Extracted records:
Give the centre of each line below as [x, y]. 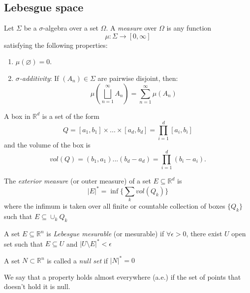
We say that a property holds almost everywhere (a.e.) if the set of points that [123, 276]
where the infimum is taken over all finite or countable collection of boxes [115, 206]
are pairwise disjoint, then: [138, 78]
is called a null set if [77, 260]
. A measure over [131, 28]
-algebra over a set [71, 28]
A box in [17, 116]
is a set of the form [71, 116]
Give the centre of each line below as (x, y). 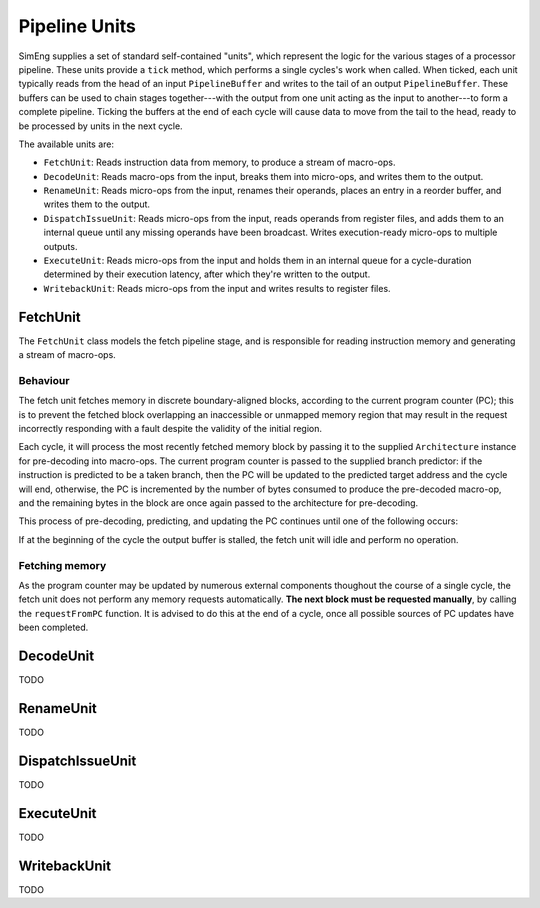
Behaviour (44, 380)
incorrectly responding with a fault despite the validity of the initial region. (170, 429)
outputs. (60, 246)
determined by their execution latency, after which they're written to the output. (207, 274)
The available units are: (66, 144)
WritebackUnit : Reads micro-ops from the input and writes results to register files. (217, 288)
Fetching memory (62, 565)
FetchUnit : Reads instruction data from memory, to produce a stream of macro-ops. (219, 162)
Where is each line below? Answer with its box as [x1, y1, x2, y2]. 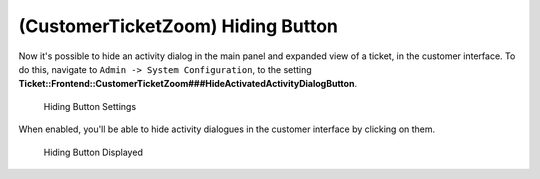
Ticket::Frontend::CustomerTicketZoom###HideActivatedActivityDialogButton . [18, 78, 358, 90]
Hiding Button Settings [43, 100, 137, 112]
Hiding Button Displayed [43, 146, 144, 158]
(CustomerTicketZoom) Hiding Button [18, 15, 339, 37]
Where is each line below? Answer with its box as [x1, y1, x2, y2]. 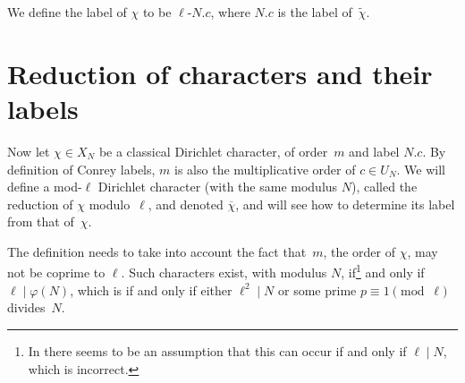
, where [210, 3, 250, 21]
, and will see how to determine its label [235, 194, 455, 213]
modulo [89, 194, 131, 213]
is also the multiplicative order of [174, 159, 356, 178]
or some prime [278, 280, 357, 299]
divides [7, 298, 46, 317]
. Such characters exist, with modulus [121, 263, 327, 282]
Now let [7, 141, 50, 160]
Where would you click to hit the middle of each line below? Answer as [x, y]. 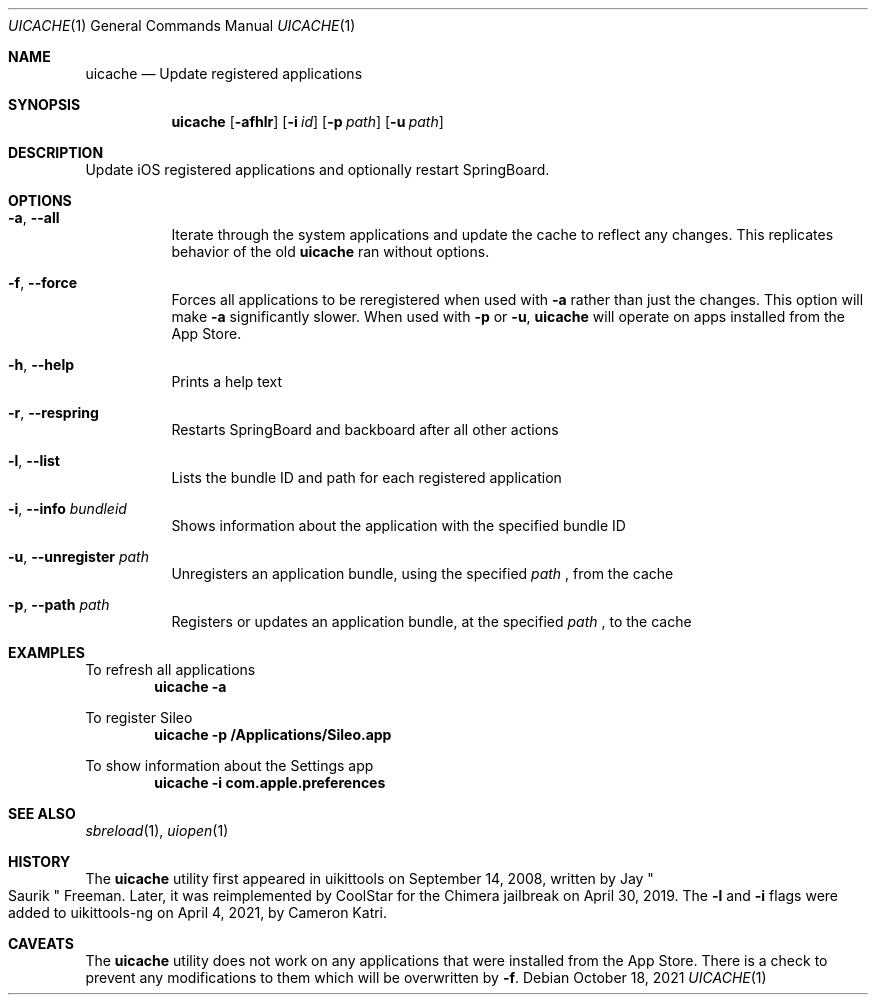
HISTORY [39, 861]
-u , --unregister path [78, 556]
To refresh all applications [170, 669]
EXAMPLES [46, 652]
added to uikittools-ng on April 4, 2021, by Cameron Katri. [198, 912]
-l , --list [34, 460]
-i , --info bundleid [67, 508]
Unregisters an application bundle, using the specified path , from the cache [422, 573]
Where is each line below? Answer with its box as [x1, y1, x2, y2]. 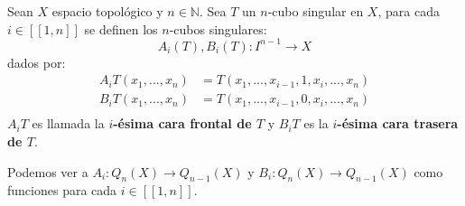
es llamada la [32, 114, 105, 133]
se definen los [84, 19, 158, 38]
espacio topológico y [51, 2, 163, 20]
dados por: [7, 52, 66, 71]
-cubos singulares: [169, 19, 267, 38]
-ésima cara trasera [337, 114, 459, 133]
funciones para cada [7, 181, 117, 200]
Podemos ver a [7, 162, 88, 181]
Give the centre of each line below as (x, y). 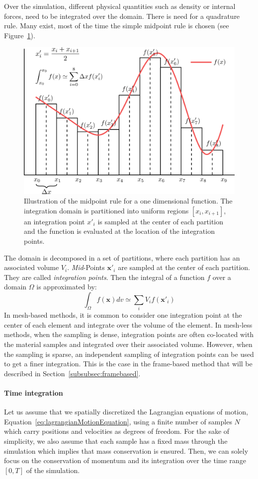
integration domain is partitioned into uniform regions (106, 210)
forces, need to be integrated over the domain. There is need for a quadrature (122, 16)
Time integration (34, 393)
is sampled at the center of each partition (161, 221)
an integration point (54, 221)
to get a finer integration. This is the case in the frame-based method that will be (128, 364)
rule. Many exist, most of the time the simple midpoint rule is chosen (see (117, 26)
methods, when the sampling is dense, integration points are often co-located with (129, 334)
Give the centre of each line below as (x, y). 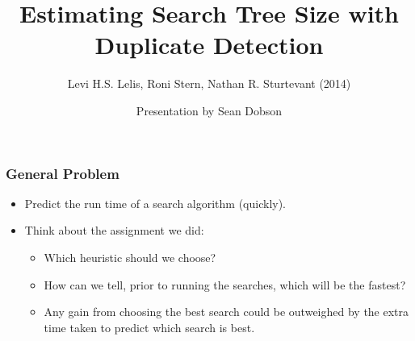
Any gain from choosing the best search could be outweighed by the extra (226, 312)
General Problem (63, 173)
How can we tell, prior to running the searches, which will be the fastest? (225, 284)
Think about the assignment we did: (114, 230)
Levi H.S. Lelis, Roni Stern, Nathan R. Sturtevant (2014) (209, 83)
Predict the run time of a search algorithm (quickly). (155, 203)
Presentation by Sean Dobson (209, 110)
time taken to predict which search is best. (149, 327)
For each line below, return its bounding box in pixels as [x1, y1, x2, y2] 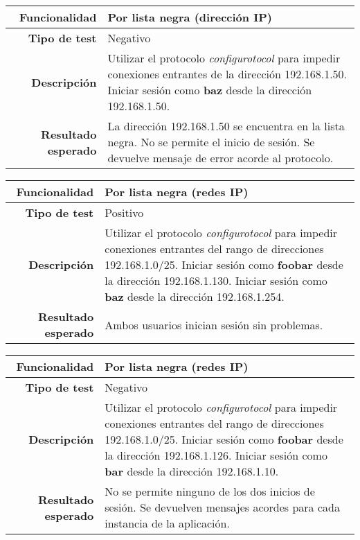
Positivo [105, 204, 144, 220]
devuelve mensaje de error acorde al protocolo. [107, 150, 334, 166]
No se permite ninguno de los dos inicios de [105, 483, 315, 499]
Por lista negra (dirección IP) [107, 9, 272, 25]
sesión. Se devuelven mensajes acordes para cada [105, 499, 340, 515]
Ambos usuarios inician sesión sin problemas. [105, 316, 323, 333]
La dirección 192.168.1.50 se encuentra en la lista [107, 118, 345, 134]
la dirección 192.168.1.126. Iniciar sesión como [105, 447, 327, 463]
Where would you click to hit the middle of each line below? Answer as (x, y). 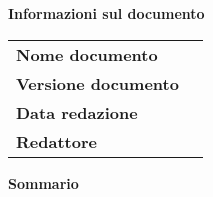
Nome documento (87, 54)
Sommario (43, 182)
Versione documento (97, 83)
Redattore (56, 141)
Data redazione (77, 112)
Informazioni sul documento (106, 13)
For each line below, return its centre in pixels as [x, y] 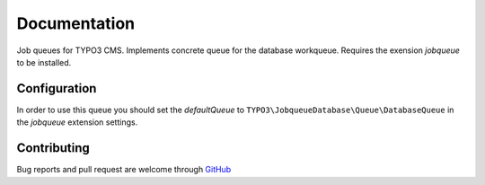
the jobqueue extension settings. [77, 122]
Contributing [53, 148]
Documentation [76, 23]
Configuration [57, 88]
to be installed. [44, 62]
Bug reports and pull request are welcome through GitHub [124, 170]
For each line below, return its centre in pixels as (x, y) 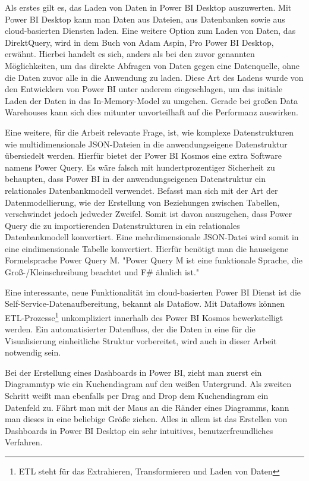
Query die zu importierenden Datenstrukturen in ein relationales (122, 225)
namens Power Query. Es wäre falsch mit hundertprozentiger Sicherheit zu (140, 167)
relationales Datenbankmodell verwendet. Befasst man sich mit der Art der (141, 190)
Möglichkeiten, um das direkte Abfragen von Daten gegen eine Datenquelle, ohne (152, 65)
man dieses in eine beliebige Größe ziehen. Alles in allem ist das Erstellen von (146, 419)
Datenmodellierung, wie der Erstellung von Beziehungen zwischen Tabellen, (142, 202)
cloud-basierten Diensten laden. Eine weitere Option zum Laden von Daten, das (150, 31)
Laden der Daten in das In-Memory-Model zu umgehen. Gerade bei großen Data (152, 100)
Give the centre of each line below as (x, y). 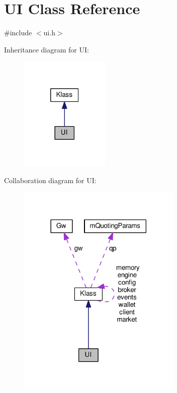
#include (18, 33)
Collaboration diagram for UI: (50, 180)
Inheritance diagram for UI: (47, 49)

Exercise objective:
All lines from the beginning of the material through the line that holds "Behaviour (44, 380)", both included, should be returned exactly; please omit any pictures and add no other lines.

Solution to this problem:
Give the centre of each line below as [x, y]. 
We say that a property holds almost everywhere (a.e.) if the set of points that [123, 276]
where the infimum is taken over all finite or countable collection of boxes [115, 206]
are pairwise disjoint, then: [138, 78]
is called a null set if [77, 260]
. A measure over [131, 28]
-algebra over a set [71, 28]
A box in [17, 116]
is a set of the form [71, 116]
Give the centre of each line below as (x, y). 
Behaviour (44, 380)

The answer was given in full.